Python strings are immutable ("const"). So string methods never change the string object in place. So for example the following upper method creates and returns a new string:

# transforms string "hello" to a new string:
greeting = "hello"
print(greeting.upper())
print(greeting)        # unchanged !
HELLO
hello

Method calls can be chained. For example this startswith method ...

print("hi you".startswith("hi"))
True

... can be called on the result of upper():

print("hi you".upper().startswith("HI"))
True

Overview of available string methods¶

Python offers many different string methods. To discover available methods jupyter supports autocompletion.

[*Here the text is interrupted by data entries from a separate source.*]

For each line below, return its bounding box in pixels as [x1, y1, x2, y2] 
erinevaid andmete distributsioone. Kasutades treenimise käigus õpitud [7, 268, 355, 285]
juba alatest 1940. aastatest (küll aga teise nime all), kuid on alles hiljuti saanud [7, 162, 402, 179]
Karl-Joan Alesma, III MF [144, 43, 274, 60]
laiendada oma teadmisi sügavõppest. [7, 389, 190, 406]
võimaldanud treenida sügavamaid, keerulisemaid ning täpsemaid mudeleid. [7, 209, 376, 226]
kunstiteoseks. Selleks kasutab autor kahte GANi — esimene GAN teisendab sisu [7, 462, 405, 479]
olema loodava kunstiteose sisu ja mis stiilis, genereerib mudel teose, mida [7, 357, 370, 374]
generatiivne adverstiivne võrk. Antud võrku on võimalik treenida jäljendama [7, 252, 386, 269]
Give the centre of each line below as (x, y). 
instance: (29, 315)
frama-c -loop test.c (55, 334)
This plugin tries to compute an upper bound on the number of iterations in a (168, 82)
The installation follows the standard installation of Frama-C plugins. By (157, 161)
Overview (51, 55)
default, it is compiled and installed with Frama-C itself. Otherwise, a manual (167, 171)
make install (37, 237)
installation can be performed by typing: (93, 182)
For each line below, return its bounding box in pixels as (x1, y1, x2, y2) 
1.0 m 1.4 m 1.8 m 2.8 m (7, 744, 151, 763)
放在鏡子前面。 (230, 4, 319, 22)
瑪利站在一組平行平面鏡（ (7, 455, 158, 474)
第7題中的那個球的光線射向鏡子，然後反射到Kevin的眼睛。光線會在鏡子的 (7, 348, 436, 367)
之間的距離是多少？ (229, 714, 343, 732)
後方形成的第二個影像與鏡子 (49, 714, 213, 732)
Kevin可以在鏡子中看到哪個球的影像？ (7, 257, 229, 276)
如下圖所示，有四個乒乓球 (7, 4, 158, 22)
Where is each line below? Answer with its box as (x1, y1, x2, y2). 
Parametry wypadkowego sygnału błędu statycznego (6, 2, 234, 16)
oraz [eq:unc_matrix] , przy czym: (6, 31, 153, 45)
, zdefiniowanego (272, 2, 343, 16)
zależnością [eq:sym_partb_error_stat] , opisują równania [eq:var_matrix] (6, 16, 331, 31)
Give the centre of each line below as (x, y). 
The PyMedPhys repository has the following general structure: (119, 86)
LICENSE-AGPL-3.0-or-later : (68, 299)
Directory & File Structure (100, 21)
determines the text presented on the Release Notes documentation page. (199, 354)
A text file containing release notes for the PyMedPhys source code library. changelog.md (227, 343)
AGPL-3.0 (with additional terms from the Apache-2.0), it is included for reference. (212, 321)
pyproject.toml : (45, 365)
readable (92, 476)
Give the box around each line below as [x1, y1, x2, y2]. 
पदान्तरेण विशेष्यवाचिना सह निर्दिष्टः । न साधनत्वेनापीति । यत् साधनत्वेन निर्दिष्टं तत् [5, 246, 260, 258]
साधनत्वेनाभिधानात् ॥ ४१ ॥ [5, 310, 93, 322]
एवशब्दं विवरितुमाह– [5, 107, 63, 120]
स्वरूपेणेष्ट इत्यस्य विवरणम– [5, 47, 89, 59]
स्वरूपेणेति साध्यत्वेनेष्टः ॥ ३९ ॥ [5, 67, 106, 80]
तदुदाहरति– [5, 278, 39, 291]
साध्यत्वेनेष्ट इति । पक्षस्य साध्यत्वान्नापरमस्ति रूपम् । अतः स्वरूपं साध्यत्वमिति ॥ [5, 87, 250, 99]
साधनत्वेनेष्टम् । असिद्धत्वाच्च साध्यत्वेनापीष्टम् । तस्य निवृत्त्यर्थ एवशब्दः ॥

Type str. and then press the TAB key to see available string methods:

Some useful string methods:

  • count(substring) counts non overlapping occurrences of substring,
  • replace(a_string, b_string) replaces all occurrences of a_string by b_string,
  • lower() and upper() convert characters to upper resp. lower case,
  • strip() removes all white-spaces (space, tab and new line characters) from both ends of the string,
  • strip(characters) removes all single characters occurring in characters from both ends of the string,
  • lstrip() as strip() but only from the beginning of the string,
  • rstrip() as strip() but only from the end of the string,
  • startswith(txt) checks if the given strings starts with txt,
  • endswith(txt) checks if the given string ends with txt.
  • split(txt) (explained later in the chapter about lists).
  • join(..) (also explained later in the chapter about lists).

You can find a more complete list at https://www.shortcutfoo.com/app/dojos/python-strings/cheatsheet

String "slicing"¶

Use [..] for accessing parts of a string, counting start with 0.

print("Python"[1])
y

Negative indices start at the end, -1 is the last character, -2 the character before the last character and so on:

print("Python"[-2])
o

To access substrings we use the so calles slicing notation [m:n], the first value is the starting index, the secon one the end index, the end index is exclusive:

print("Python"[2:4])
th

Why exlusive upper limits ?

The following relations hold for slicing:

  1. len(a[n:m]) == m - n
  2. a[i:j] + a[j:k] == a[i:k].

Some other examples for slicing:

print("Python"[1:-1])
ytho

short forms:

print("Python"[:2])
Py
print("Python"[2:])
thon

Limits can be exeeded:

"abc"[1:5]
'bc'
"abc"[5:7]
''

Slicing also supports a third value for specifying a step size:

letters = "abcdefghijkl"
print(letters[1:10:3])
beh

A negative step size also works:

print(letters[4:2:-1])
ed
print(letters[::-1])
lkjihgfedcba

Strings are immutable¶

You can not modify a string in place, instead you have to create a new one!

so letters[3] = "F" will not work instead you have to write

letters = letters[:3] + "F" + letters[4:]
print(letters)
abcFefghijkl

Exercise session 2¶

Check questions¶

Try to forecast the values of the variables in the following snippet using pen and paper, use help(str.rstrip) or the internet for looking up the used methods. You will have to reread previous explanations.

Finally use Python to validate your results.

values = "012" * 3 + """'a'bc"""
a = values[:2] + values[0] + values[2:3:1]  + values[-1]
a = a.replace("c", "")
b = a + values[len(values) - 2].upper()
c = a.strip('0')
d = a.find("2")
e = "{2} / {1} / {0}".format(a[:3], a[3:5], a[5:])
f = f"b{a}"

Homework¶

  1. Speak the following sentence 10 times aloud:

    Indexing in Python starts with zero, upper limits are exclusive, negative indexes start at the end.

  1. Implement a simple encryption method: For a given string (e.g. "Python"):

    1. select all characters at even positions 0, 2, ... (here: "Pto")
    2. select all characters add odd postions 1, 3, ... (here: "yhn")
    3. append both results (here "Ptoyhn")
    4. revert the results (here "nhyotP")
    5. insert an "x" after the first character (here: "nxhyotP")
    6. finally append a "x" (here "nxhyotPx")

    The task is to ask the user for some input and print the encoded string. Check for some inputs if your result is correct.

Optional homework*¶

  1. Extend this method such that "h" and "t" are swapped. The result for the previous example would be "nxtyohPx". To facilitate this you can assume that the input does not contain "." characters.